Eli Mambwe

Personal information
- Born: 18 July 1982 (age 43) Kalulushi, Zambia
- Height: 1.75 m (5 ft 9 in)
- Weight: 65 kg (143 lb)

Sport
- Country: Zambia
- Sport: Badminton

Medal record
Men's badminton
Representing Zambia
All-Africa Games
| Silver medal – second place | 2007 Algiers | Men's singles |
| Bronze medal – third place | 2007 Algiers | Mixed doubles |
Africa Team Championships
| Bronze medal – third place | 2006 Rose Hill | Men's team |

= Eli Mambwe =

Zambian badminton player (born 1982)

Eli Mambwe (born July 18, 1982, in Kalulushi) is a Zambian badminton player. He won a silver medal for the men's singles at the 2007 All-Africa Games in Algiers, Algeria, losing out to the host nation's Nabil Lasmari.

At the 2006 Commonwealth Games in Melbourne, Mambwe competed in the men's singles, as well as the mixed doubles event. In the singles, he was defeated in the first round by New Zealand's John Moody, with a score of 10–21 and 14–21. Playing with Olga Siamupangila, he lost in the first round of the mixed doubles, against New Zealand pair, Craig Cooper and Lianne Shirley, with a score of 11–21 and 18–21.

Mambwe competed at the 2008 Summer Olympics in Beijing, China, after accepting a tripartite commission invitation into the men's singles by the International Badminton Federation. He was also the first badminton player to represent Zambia at the Olympics. He received a bye into the second round of the competition, before losing out to France's Erwin Kehlhoffner, with a score of 15–21, 17–21.
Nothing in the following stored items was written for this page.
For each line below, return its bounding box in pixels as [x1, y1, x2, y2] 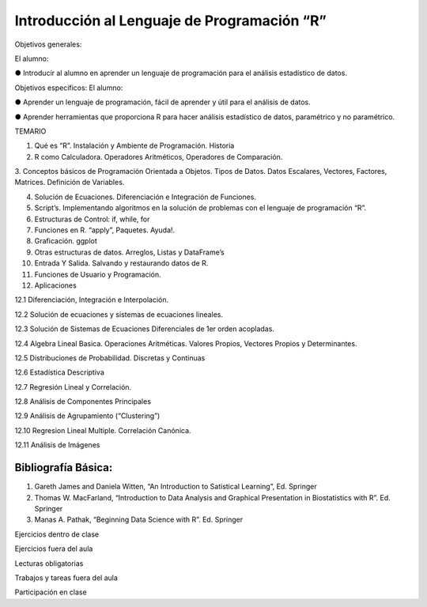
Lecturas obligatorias [14, 558, 84, 568]
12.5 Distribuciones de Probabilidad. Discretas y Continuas [14, 353, 206, 363]
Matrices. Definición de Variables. [14, 178, 125, 187]
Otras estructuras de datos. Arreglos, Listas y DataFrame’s [34, 247, 225, 257]
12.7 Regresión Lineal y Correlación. [14, 382, 132, 391]
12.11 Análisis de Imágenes [14, 440, 100, 450]
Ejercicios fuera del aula [14, 544, 93, 553]
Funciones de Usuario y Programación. [34, 270, 161, 279]
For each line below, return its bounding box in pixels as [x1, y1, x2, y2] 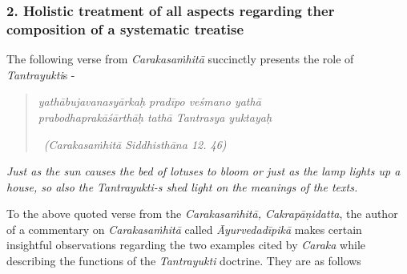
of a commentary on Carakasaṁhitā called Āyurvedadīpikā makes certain [6, 220, 362, 237]
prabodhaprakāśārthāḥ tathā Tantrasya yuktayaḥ [38, 108, 272, 125]
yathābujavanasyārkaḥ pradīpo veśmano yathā [38, 93, 261, 110]
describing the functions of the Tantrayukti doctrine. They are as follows [6, 252, 361, 269]
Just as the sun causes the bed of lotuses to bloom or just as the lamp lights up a [6, 163, 401, 179]
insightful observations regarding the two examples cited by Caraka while [6, 236, 365, 253]
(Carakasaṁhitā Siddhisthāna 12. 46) [43, 135, 227, 152]
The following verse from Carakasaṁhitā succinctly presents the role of [6, 50, 354, 67]
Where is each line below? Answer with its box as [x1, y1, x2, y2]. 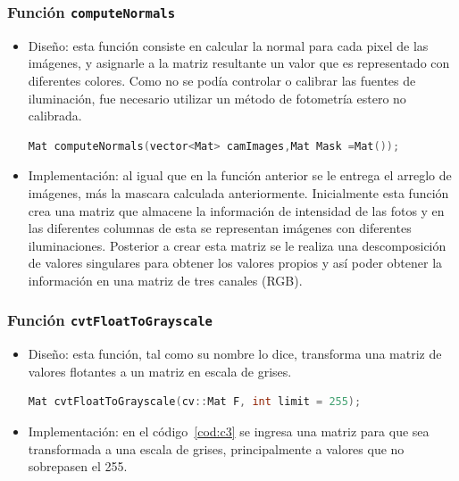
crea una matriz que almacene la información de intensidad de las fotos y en [28, 201, 445, 220]
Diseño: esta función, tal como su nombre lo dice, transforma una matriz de [28, 344, 442, 363]
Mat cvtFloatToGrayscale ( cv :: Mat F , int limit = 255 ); [28, 395, 362, 409]
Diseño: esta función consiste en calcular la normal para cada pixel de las [28, 36, 429, 54]
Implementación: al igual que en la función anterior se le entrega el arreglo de [28, 166, 452, 185]
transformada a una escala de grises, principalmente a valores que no [28, 439, 405, 458]
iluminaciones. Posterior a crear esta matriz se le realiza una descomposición [28, 236, 446, 254]
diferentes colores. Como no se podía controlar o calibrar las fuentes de [28, 70, 416, 89]
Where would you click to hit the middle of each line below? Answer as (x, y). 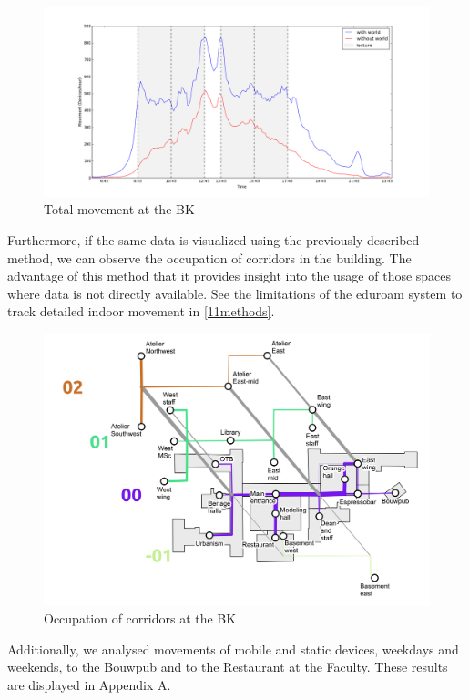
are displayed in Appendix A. (89, 684)
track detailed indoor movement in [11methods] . (141, 311)
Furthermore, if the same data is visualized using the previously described (214, 240)
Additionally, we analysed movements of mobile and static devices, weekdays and (233, 649)
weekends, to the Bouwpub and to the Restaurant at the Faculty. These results (228, 667)
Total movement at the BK (119, 209)
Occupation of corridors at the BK (140, 618)
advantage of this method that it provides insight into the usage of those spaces (229, 276)
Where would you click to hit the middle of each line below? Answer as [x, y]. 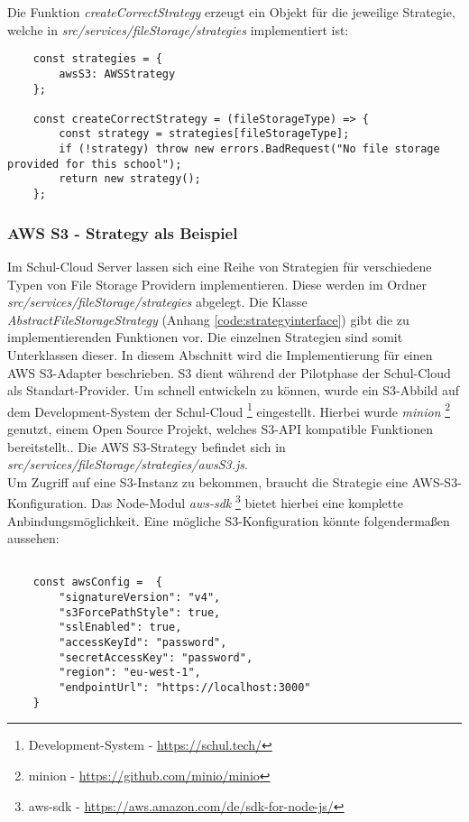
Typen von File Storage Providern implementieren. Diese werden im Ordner [217, 284]
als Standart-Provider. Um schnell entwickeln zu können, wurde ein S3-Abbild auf [234, 390]
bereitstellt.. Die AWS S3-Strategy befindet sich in [147, 446]
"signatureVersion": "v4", [140, 598]
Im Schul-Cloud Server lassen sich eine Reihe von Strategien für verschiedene [220, 266]
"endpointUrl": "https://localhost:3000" [185, 688]
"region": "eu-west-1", [130, 673]
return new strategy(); [130, 179]
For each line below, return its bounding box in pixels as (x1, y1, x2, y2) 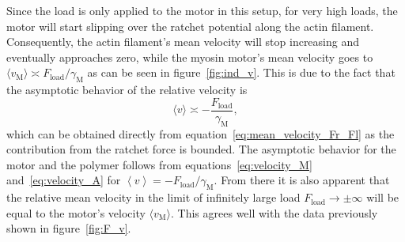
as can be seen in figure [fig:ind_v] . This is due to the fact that (87, 64, 396, 81)
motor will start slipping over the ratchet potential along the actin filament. (6, 17, 374, 34)
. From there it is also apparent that (214, 172, 390, 188)
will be (366, 189, 399, 206)
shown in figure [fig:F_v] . (6, 220, 131, 236)
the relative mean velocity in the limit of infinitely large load (6, 189, 301, 206)
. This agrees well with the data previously (171, 204, 378, 221)
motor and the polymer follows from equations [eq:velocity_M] (6, 156, 312, 172)
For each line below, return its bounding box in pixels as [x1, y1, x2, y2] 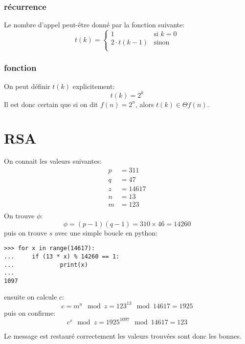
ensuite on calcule [4, 291, 57, 301]
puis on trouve [4, 227, 47, 237]
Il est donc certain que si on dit [4, 99, 98, 109]
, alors [135, 99, 154, 109]
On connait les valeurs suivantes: [4, 156, 102, 166]
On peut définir [4, 81, 50, 91]
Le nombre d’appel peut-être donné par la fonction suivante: [4, 20, 185, 30]
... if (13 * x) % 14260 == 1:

At the 2010 Commonwealth Games in Delhi, Mambwe competed in three different badminton events. In the men's singles, he was not able to redeem himself and improve his performance from the previous games, as he lost once again in the first round to Martyn Lewis of Wales, with a two-set score of 19–21 and 16–21. By the following day, Mambwe paired up with Juma Muwowo in the men's doubles, where his pair was strongly defeated by the English pair, Anthony Clark and Nathan Robertson, with a unanimous score of 8–21 and 12–21. Few hours later, he played again with Olga Siamupangila in the mixed doubles, where they beat the Jamaican pair, Garron Palmer and Alya Lewis, with a three-set score of 14–21, 21–17, and 21–17. He and his partner fought against the Singaporean pair Chayut Triyachart and Yao Lei in the second round, with a score of 21–11, but they eventually retired before the second set, when Mambwe had a pulled hamstring muscle during the game.